AdF: Também não é assim. É como se fosse… Eu sei que é difícil imaginar uma escrita sem palavras, mas a estrutura de sentar-se, concentrar-se em terminar um livro… É essa experiência que ainda é viva. Principalmente desde os primeiros livros. Então, por exemplo, eu tenho a sensação de ter escrito “Os Malaquias”. “A Pediatra” é mais recente. É mais viva ainda. Mas é como se tudo isso se somasse.
MC: Não se sente essa passagem de tempo.
AdF: Não… A passagem de tempo não me distancia. É um pouco isso.
MC: É mestra em Filosofia pela Universidade de São Paulo. Nessa perspetiva, escrever livros pode ser brincar com a Filosofia.
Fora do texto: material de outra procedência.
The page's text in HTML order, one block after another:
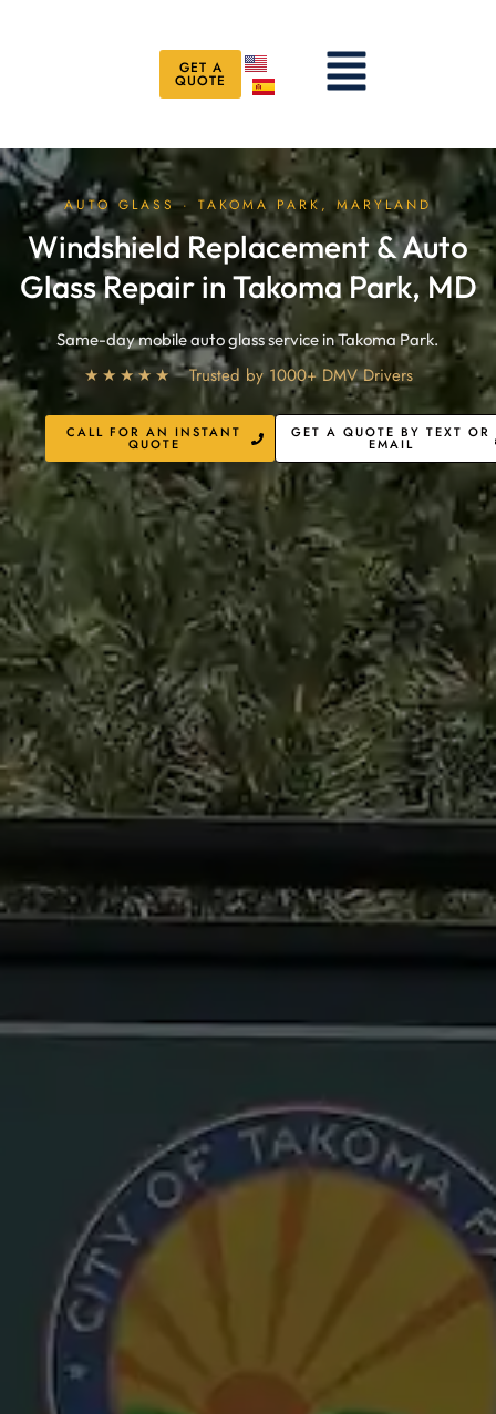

AdF: Eu fui fazer a faculdade muito mais velha. Com 30 e poucos anos. Antes havia feito um curso técnico de Publicidade, que não é uma formação superior, e fui trabalhar com produção de cinema desde então. Depois de cinema, fui para revistas, trabalhando com produção de objetos, produção de figurinos para fotografia. Sou casada com um fotógrafo há mais de 30 anos. A gente teve momentos que, por exemplo, para a revista Vogue, ele fazia as fotos e eu fazia o perfil de famosos. Escrevia…
MC: Trabalho a dois.
AdF: Trabalho a dois, exatamente. Quando eu comecei a publicar, eu não pensava numa carreira literária, por exemplo. Nunca imaginei que eu viveria disso, sabe?
MC: Daí a minha pergunta. Ainda numa entrevista dizia que não via uma carreira, mas o que realmente acontece é que vive da escrita.
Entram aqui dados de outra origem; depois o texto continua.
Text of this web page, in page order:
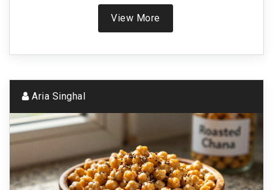
View More
Aria Singhal
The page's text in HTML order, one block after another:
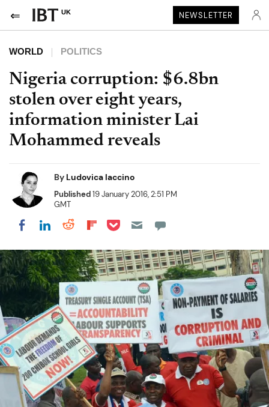
UK NEWSLETTER
WORLD POLITICS
Nigeria corruption: $6.8bn
stolen over eight years,
information minister Lai
Mohammed reveals
By Ludovica Iaccino
Published19 January 2016, 2:51 PM
GMT
Share on Facebook
Share on LinkedIn
Share on Reddit
Share on Flipboard
Share on Pocket

AdF: Eu atualizo isso que você ouviu. É exatamente, é exatamente. Eu não tenho um planejamento. Se me dissesse assim: “Você tem um planejamento literário?”… Desde o começo, essa escrita sempre surgiu de um modo um pouco indomesticável. Eu nunca tentei domesticar isso. A começar, por exemplo, que meus livros são muito diferentes uns dos outros. O livro “Os Malaquias” é escrito a partir de uma história da minha família, uma história que tem como linguagem um realismo mágico e uma prosa poética, que ganhou o Prémio José Saramago. Eu poderia continuar com esse realismo mágico, essa prosa poética, na zona rural de São Paulo… Pelo menos levar essa linguagem para uma outra trama. Não consigo.
MC: Não aconteceu.
AdF: Não acontece. Nem um desejo. Assumo que nem chega a ser um desejo. Depois escrevi “As miniaturas”…
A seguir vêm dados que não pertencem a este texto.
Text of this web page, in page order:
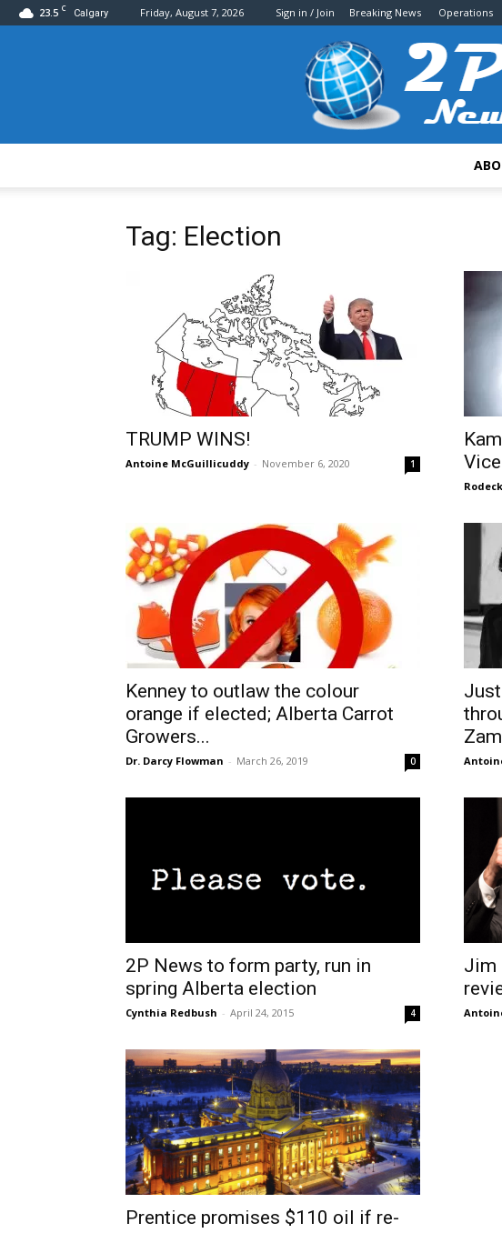
23.5 C Calgary Friday, August 7, 2026 Sign in / Join Breaking News Operations
Tag: Election
TRUMP WINS!
Antoine McGuillicuddy - November 6, 2020 1
Kenney to outlaw the colour
orange if elected; Alberta Carrot
Growers...
Dr. Darcy Flowman - March 26, 2019 0
2P News to form party, run in
spring Alberta election
Cynthia Redbush - April 24, 2015 4
Jim
Prentice promises $110 oil if re-
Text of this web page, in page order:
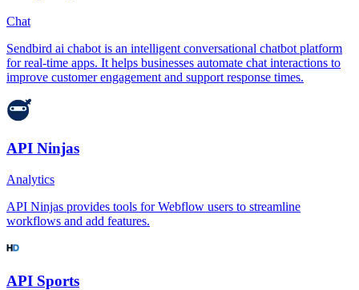
Chat
Sendbird ai chabot is an intelligent conversational chatbot platform
for real-time apps. It helps businesses automate chat interactions to
improve customer engagement and support response times.
API Ninjas
Analytics
API Ninjas provides tools for Webflow users to streamline
workflows and add features.
API Sports
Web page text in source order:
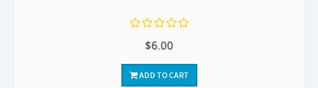
$6.00
ADD TO CART

MC: Que nem tem um espaço definido. Não é em São Paulo, de certeza. É em todo o lado.
AdF: É em todo o lado! Exatamente. E aí, “As miniaturas” foi escrito a partir do momento em que comecei a fazer Filosofia. Até aos “Os Malaquias”, eu não havia feito Filosofia. E eu acabei fazendo duas graduações em Filosofia. Estava quase me formando na PUC – Pontifícia Universidade Católica de São Paulo, quando fui para a USP – Universidade de São Paulo, e fiz mais uns cinco anos de graduação. Fiquei uns nove anos na graduação.
MC: É muita Filosofia…
AdF: É muita Filosofia. Filosofia não tem fim. É interminável. E aí fui fazer um mestrado. Defendi na estética e é sobre a fenomenologia, do Maurice Merleau-Ponty, em diálogo com a obra que ganhou o Camões, do Raduan Nassar, “Lavoura Arcaica”. Mas “As Miniaturas” eu fui influenciada pela Filosofia porque, pela primeira vez, eu cheguei no livro com uma ideia. E não com uma estética. E eu acho, no fim das contas… Eu também sou professora ou mediadora (não sei que nome melhor dar a isso) de processos de escrita literária. Dou muitas oficinas e faço mentoria para muitos trabalhos. A trama, a técnica e a linguagem a gente não sabe muito bem o que vem primeiro. Às vezes eu acho assim que a ideia vai trazer a própria trama. Ou ainda mais objetivamente que a própria linguagem, o modo como você construiu a primeira frase, o modo como as frases se juntam num parágrafo acaba atraindo uma espécie de trama, que não atrairia se não tivesse acomodado ela de forma diferente. Tem alguma coisa muito viva.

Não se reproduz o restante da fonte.